- Movie Poster
- Directed by: Bhavani Shanker K
- Written by: Bhavani Shanker K
- Produced by: Satish Mynam
- Starring: Rajendra Prasad Pavani Reddy Jayashree Deepti
- Cinematography: Ravikumar Neerla
- Edited by: Basva Paidi Reddy
- Music by: Rajesh
- Production company: Kaipas' Film Production House
- Release date: 26 October 2012;
- Running time: 2hrs 6minutes
- Country: India
- Language: Telugu

= Dream (2012 film) =

Dream is a 2012 Telugu-language psychological thriller film produced by Satish Mynam, Vijaya Mynam under the banner of Kaipa Film Production House and directed by Bhavani Shanker K. The film features Rajendra Prasad, Pavani Reddy and Jayashree and music composed by Rajesh. Dream is scripted and directed by Bhavani Shanker K and is his first feature film as director. The film won Royal Reel Award at the Canada International Film Festival and has also garnered selection at the New York City International Film Festival.

==Plot==
The story runs around a retired Army officer who did not get to fight the Kargil war. He now lives with his wife in an upscale, gated community spending most of his time playing war video games. The hero suffers from Hypnagogia, a rare medical disorder. He starts dreaming and believes that his dreams are real. There is a story running in his dream and another in his real life. In a particular stage, he fails to see the demarcation and these subconscious thoughts play havoc in his life and the people around him. Dream is this journey into the mind of the protagonist. This is a Medical thriller film.

==Cast==
- Rajendra Prasad as Army officer
- Pavani Reddy as neighbor
- Jayashree as Army officer's wife
- Deepti
- Vinay Varma

==Production==
Dream news first came out in July 2011 by Kaipas Film Production house, the producers, with Rajendra Prasad in the lead role and Bhavani Shanker K as the director.

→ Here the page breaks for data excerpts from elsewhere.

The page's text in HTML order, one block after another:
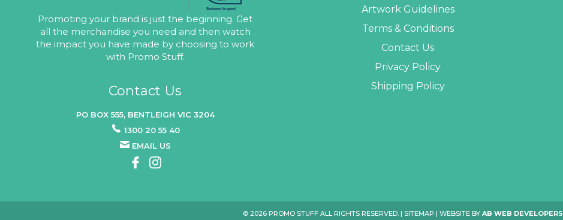
Promoting your brand is just the beginning. Get
all the merchandise you need and then watch
the impact you have made by choosing to work
with Promo Stuff.
Contact Us
PO BOX 555, BENTLEIGH VIC 3204
1300 20 55 40
EMAIL US
Artwork Guidelines
Terms & Conditions
Contact Us
Privacy Policy
Shipping Policy
© 2026 PROMO STUFF ALL RIGHTS RESERVED. | SITEMAP | WEBSITE BY AB WEB DEVELOPERS
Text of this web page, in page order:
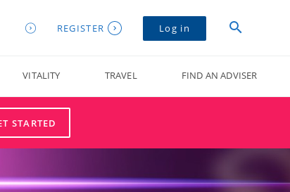
REGISTER Log in
VITALITY TRAVEL FIND AN ADVISER
STARTED
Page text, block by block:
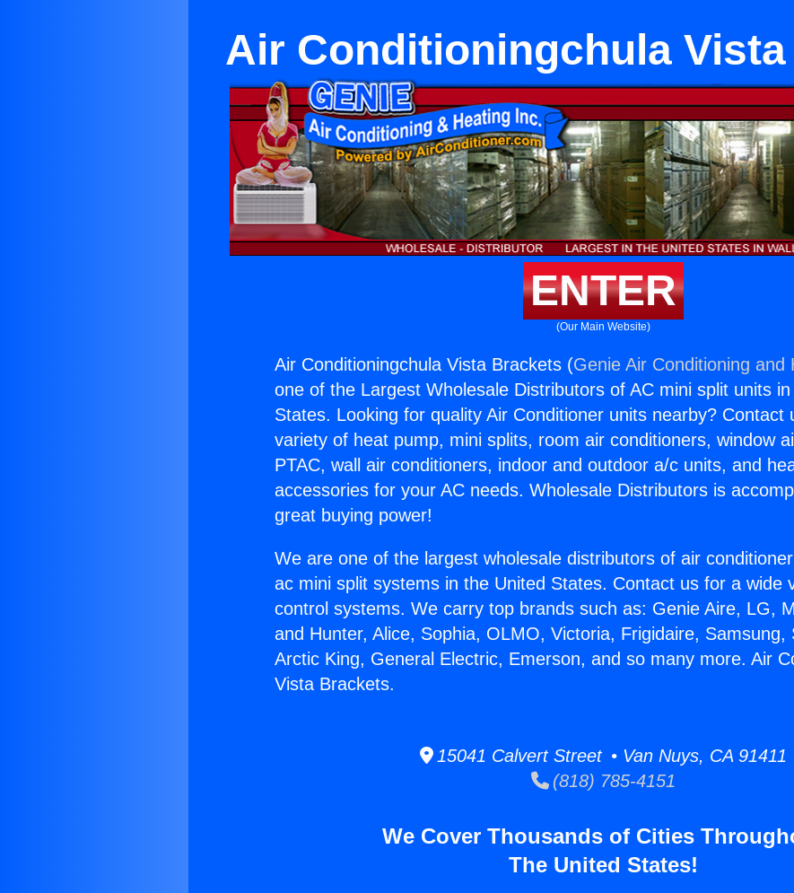
Air Conditioningchula
ENTER
(Our Main Website)
Air Conditioningchula Vista Brackets (Genie Air Conditioning and
one of the Largest Wholesale Distributors of AC mini split units in
States. Looking for quality Air Conditioner units nearby? Contact
variety of heat pump, mini splits, room air conditioners, window
PTAC, wall air conditioners, indoor and outdoor a/c units, and
accessories for your AC needs. Wholesale Distributors is
great buying power!
We are one of the largest wholesale distributors of air
ac mini split systems in the United States. Contact us for a wide
control systems. We carry top brands such as: Genie Aire, LG,
and Hunter, Alice, Sophia, OLMO, Victoria, Frigidaire, Samsung,
Arctic King, General Electric, Emerson, and so many more. Air
Vista Brackets.
15041 Calvert Street • Van Nuys, CA 91411
(818) 785-4151
We Cover Thousands of Cities
The United States!
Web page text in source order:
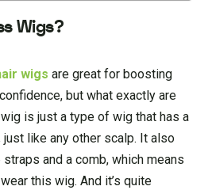
Wigs?
wigs are great for boosting
but what exactly are
is just a type of wig that has a
just like any other scalp. It also
and a comb, which means
this wig. And it’s quite

The director adds on the protagonist: "He is an interesting and a complex personality, youth will identify with his thoughts as dialogues are designed to appeal to them. The main lead actor Rajendra Prasad will be wearing shirts with his picture on him as he is slightly narcissistic. Jayasri, a Malayali actor plays his wife, Pavani Reddy a teenage girl and his neighbor."

==Reception==
Dream released to positive reviews and is known to be a completely different kind of
movie introduced for the first time in 60 years of Telugu movie industry. The preview show to directors, producers and movie artists of Telugu movie industry has got critical acclaim from many of the top movie industry stalwarts for both the Debutante Director and the Producers of the movie. Recently, Dream movie and its crew are getting international recognizance after getting selected in early International Film festivals of 2013 like Canada International Film Festival. The movie continued its winning spree by winning at six well-known International film festivals.

" Probably the most creative movie ever-made. Truly a new kind" - Venetia Evripiotou (Multiple Award-winning Greek Director)

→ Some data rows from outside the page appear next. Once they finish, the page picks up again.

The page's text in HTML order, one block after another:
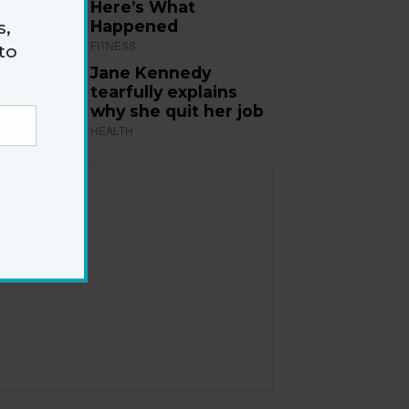
Here’s What
Happened
FITNESS
Jane Kennedy
tearfully explains
why she quit her job
HEALTH
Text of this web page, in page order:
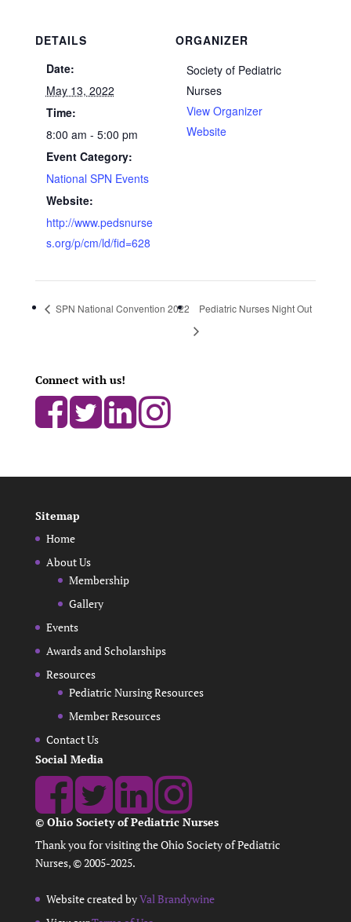
DETAILS
Date:
May 13, 2022
Time:
8:00 am - 5:00 pm
Event Category:
National SPN Events
Website:
http://www.pedsnurse
s.org/p/cm/ld/fid=628
ORGANIZER
Society of Pediatric
Nurses
View Organizer
Website
SPN National Convention 2022 Pediatric Nurses Night Out
Connect with us!
Sitemap
Home
About Us
Membership
Gallery
Events
Awards and Scholarships
Resources
Pediatric Nursing Resources
Member Resources
Contact Us
Social Media
© Ohio Society of Pediatric Nurses
Thank you for visiting the Ohio Society of Pediatric
Nurses, © 2005-2025.
Website created byVal Brandywine
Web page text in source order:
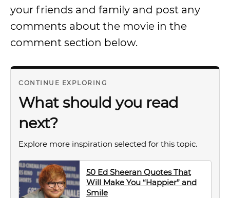
your friends and family and post any
comments about the movie in the
comment section below.
CONTINUE EXPLORING
What should you read
next?
Explore more inspiration selected for this topic.
50 Ed Sheeran Quotes That
Will Make You “Happier” and
Smile
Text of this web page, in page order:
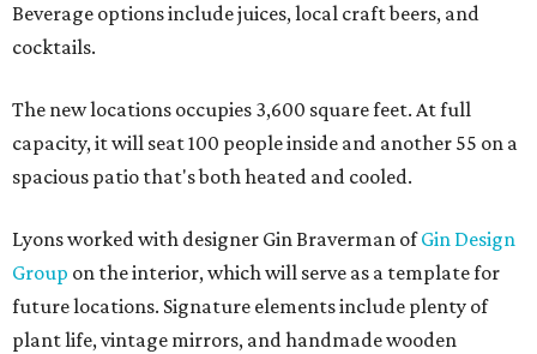
Beverage options include juices, local craft beers, and
cocktails.
The new locations occupies 3,600 square feet. At full
capacity, it will seat 100 people inside and another 55 on a
spacious patio that's both heated and cooled.
Lyons worked with designer Gin Braverman ofGin Design
Group on the interior, which will serve as a template for
future locations. Signature elements include plenty of
plant life, vintage mirrors, and handmade wooden
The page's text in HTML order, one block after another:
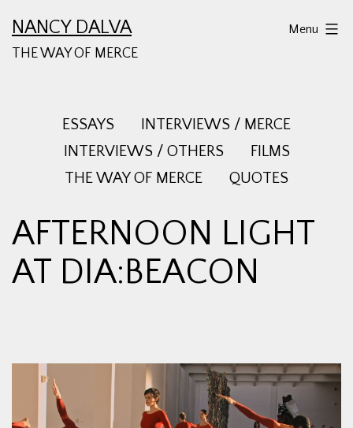
to
NANCY DALVA
THE WAY OF MERCE
Menu
ESSAYS
INTERVIEWS / MERCE
INTERVIEWS / OTHERS
FILMS
THE WAY OF MERCE
QUOTES
AFTERNOON LIGHT
AT DIA:BEACON
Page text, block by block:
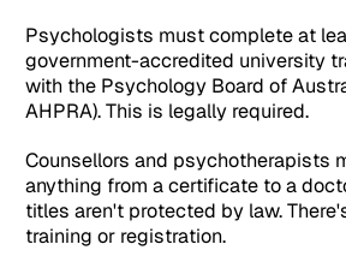
Psychologists must complete at
government-accredited university
with the Psychology Board of
AHPRA). This is legally required.
Counsellors and psychotherapists
anything from a certificate to a
titles aren't protected by law.
training or registration.
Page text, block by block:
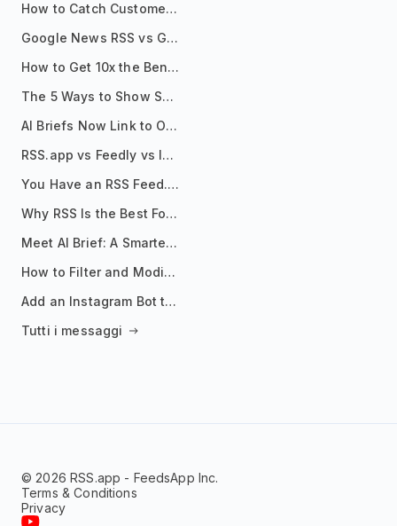
How to Catch Customer Problems Before They Become Support Tickets
Google News RSS vs Google Alerts: Which Is Better for News Monitoring?
How to Get 10x the Benefits of Google Alerts
The 5 Ways to Show Sources in Your AI Brief, And When to Use Each
AI Briefs Now Link to Original Sources. Here's Why It Matters
RSS.app vs Feedly vs Inoreader: Which One Is Actually Right for You?
You Have an RSS Feed. Now What?
Why RSS Is the Best Format for AI Agents in 2026
Meet AI Brief: A Smarter Way to Stay on Top of Information
How to Filter and Modify RSS Feeds
Add an Instagram Bot to Your Telegram Channel, Group, or Topic
Tutti i messaggi
© 2026 RSS.app - FeedsApp Inc.
Terms & Conditions
Privacy
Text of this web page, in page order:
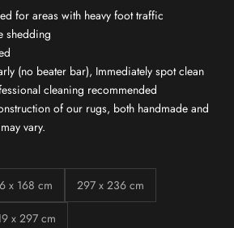
for areas with heavy foot traffic
shedding
(no beater bar), Immediately spot clean
cleaning recommended
of our rugs, both handmade and
vary.
x 168 cm 297 x 236 cm
x 297 cm
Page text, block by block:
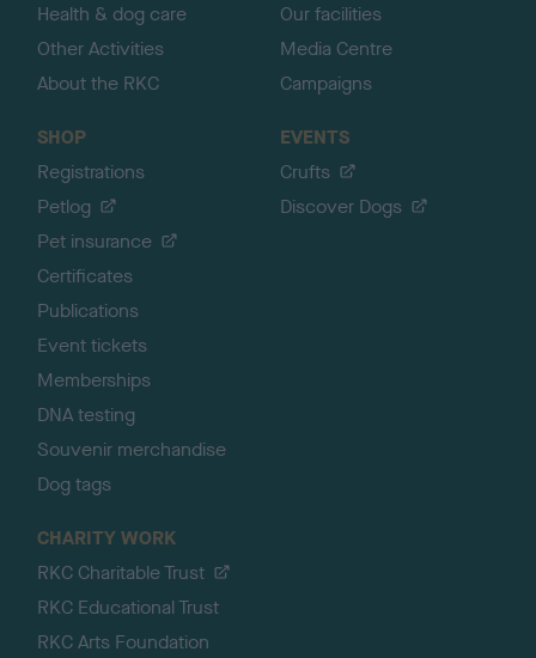
Health & dog care
Other Activities
About the RKC
Our facilities
Media Centre
Campaigns
SHOP
Registrations
Petlog
Pet insurance
Certificates
Publications
Event tickets
Memberships
DNA testing
Souvenir merchandise
Dog tags
EVENTS
Crufts
Discover Dogs
CHARITY WORK
RKC Charitable Trust
RKC Educational Trust
RKC Arts Foundation
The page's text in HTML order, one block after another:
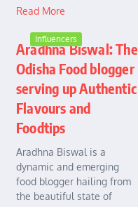
Read More
Influencers
Aradhna Biswal: The
Odisha Food blogger
serving up Authentic
Flavours and
Foodtips
Aradhna Biswal is a
dynamic and emerging
food blogger hailing from
the beautiful state of
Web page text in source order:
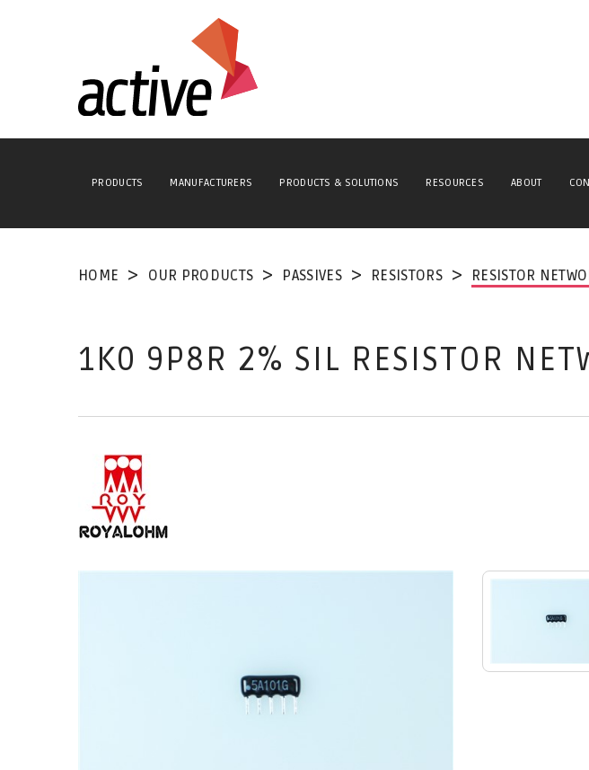
PRODUCTS MANUFACTURERS PRODUCTS & SOLUTIONS RESOURCES ABOUT
HOME OUR PRODUCTS PASSIVES RESISTORS RESISTOR
1K0 9P8R 2% SIL RESISTOR
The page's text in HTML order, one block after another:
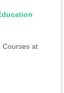
Courses at
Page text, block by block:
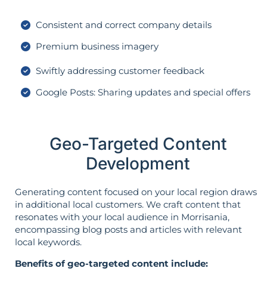
Consistent and correct company details
Premium business imagery
Swiftly addressing customer feedback
Google Posts: Sharing updates and special offers
Geo-Targeted Content
Development
Generating content focused on your local region draws
in additional local customers. We craft content that
resonates with your local audience in Morrisania,
encompassing blog posts and articles with relevant
local keywords.
Benefits of geo-targeted content include:

" The way they depicted the mindset of psychic disorder is so perfectly true. I would love to show this movie to my students." - S. Siyani ( Psychiatrist & Medical School Professor )

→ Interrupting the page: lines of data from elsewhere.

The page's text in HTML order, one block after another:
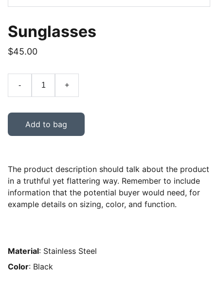
Sunglasses
$45.00
- +
Add to bag
The product description should talk about the product
in a truthful yet flattering way. Remember to include
information that the potential buyer would need, for
example details on sizing, color, and function.
Material: Stainless Steel
Color: Black
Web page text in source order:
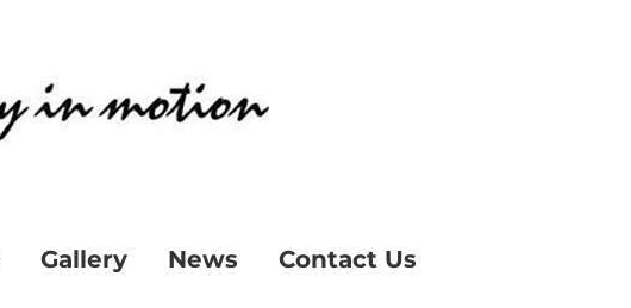
Gallery News Contact Us
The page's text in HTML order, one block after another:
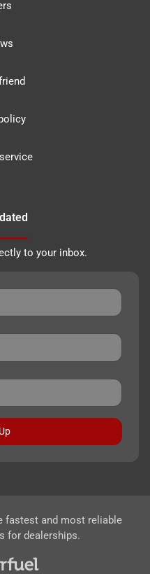
to your inbox.
fastest and most reliable
for dealerships.
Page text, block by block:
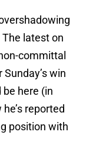
The latest on
committal
win
be here (in
reported
position with
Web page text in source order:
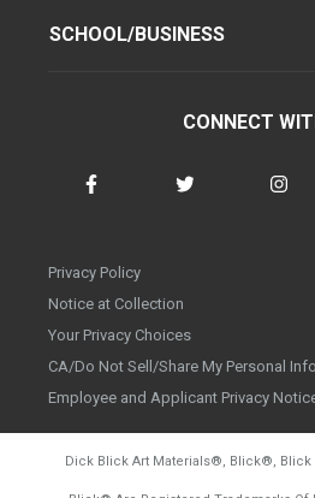
SCHOOL/BUSINESS
CONNECT
Privacy Policy
Notice at Collection
Your Privacy Choices
CA/Do Not Sell/Share My Personal
Employee and Applicant Privacy
Dick Blick Art Materials®, Blick®, Blick
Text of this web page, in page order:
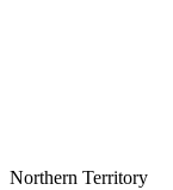
Northern Territory
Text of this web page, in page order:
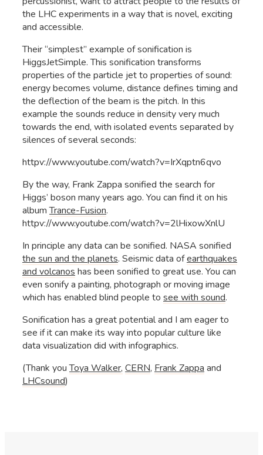
the LHC experiments in a way that is novel, exciting
and accessible.
Their “simplest” example of sonification is
HiggsJetSimple. This sonification transforms
properties of the particle jet to properties of sound:
energy becomes volume, distance defines timing and
the deflection of the beam is the pitch. In this
example the sounds reduce in density very much
towards the end, with isolated events separated by
silences of several seconds:
httpv://www.youtube.com/watch?v=IrXqptn6qvo
By the way, Frank Zappa sonified the search for
Higgs’ boson many years ago. You can find it on his
albumTrance-Fusion.
httpv://www.youtube.com/watch?v=2lHixowXnlU
In principle any data can be sonified. NASA sonified
the sun and the planets. Seismic data ofearthquakes
and volcanos has been sonified to great use. You can
even sonify a painting, photograph or moving image
which has enabled blind people to see with sound.
Sonification has a great potential and I am eager to
see if it can make its way into popular culture like
data visualization did with infographics.
(Thank youToya Walker, CERN, Frank Zappa and
LHCsound)
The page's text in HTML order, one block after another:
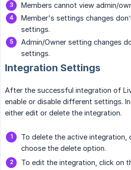
Members cannot view admin/
Member's settings changes
settings.
Admin/Owner setting changes
settings.
Integration Settings
After the successful integration of
enable or disable different settings.
either edit or delete the integration.
To delete the active integration,
choose the delete option.
To edit the integration, click on
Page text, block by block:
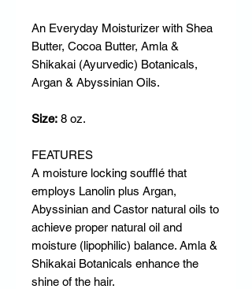
An Everyday Moisturizer with Shea
Butter, Cocoa Butter, Amla &
Shikakai (Ayurvedic) Botanicals,
Argan & Abyssinian Oils.
Size: 8 oz.
FEATURES
A moisture locking soufflé that
employs Lanolin plus Argan,
Abyssinian and Castor natural oils to
achieve proper natural oil and
moisture (lipophilic) balance. Amla &
Shikakai Botanicals enhance the
shine of the hair.
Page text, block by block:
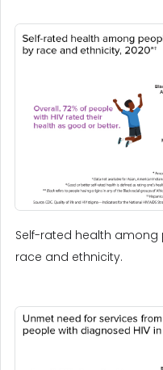
Self-rated health among
race and ethnicity.
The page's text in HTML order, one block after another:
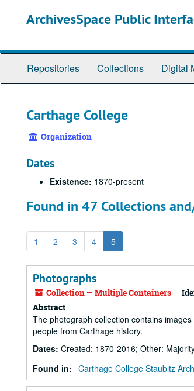
ArchivesSpace Public
Repositories Collections Digital
Carthage College
Organization
Dates
Existence: 1870-present
Found in 47 Collections
1 2 3 4 5
Photographs
Collection — Multiple Containers
Abstract
The photograph collection contains
people from Carthage history.
Dates: Created: 1870-2016; Other:
Found in: Carthage College Staubitz

" This is the only movie i have come across which can never be written in as a Novel/Story. It can only be made as a movie. Absolutely Brilliant direction" - Richard Drake ( Screenplay writer & Director )

The movie is taken as reference for its unique screenplay in Ireland Film school.

==Awards==
- Canada International Film Festival(CIFF), 2013 - Royal Reel Winner - K. Bhavani Shanker[13]

LOS ANGELES MOVIE Awards 2013 - Won HONORABLE MENTION award. Winner - K. Bhavani Shanker

USA premiere at New York City International Film Festival(NYCIFF 2013)[14].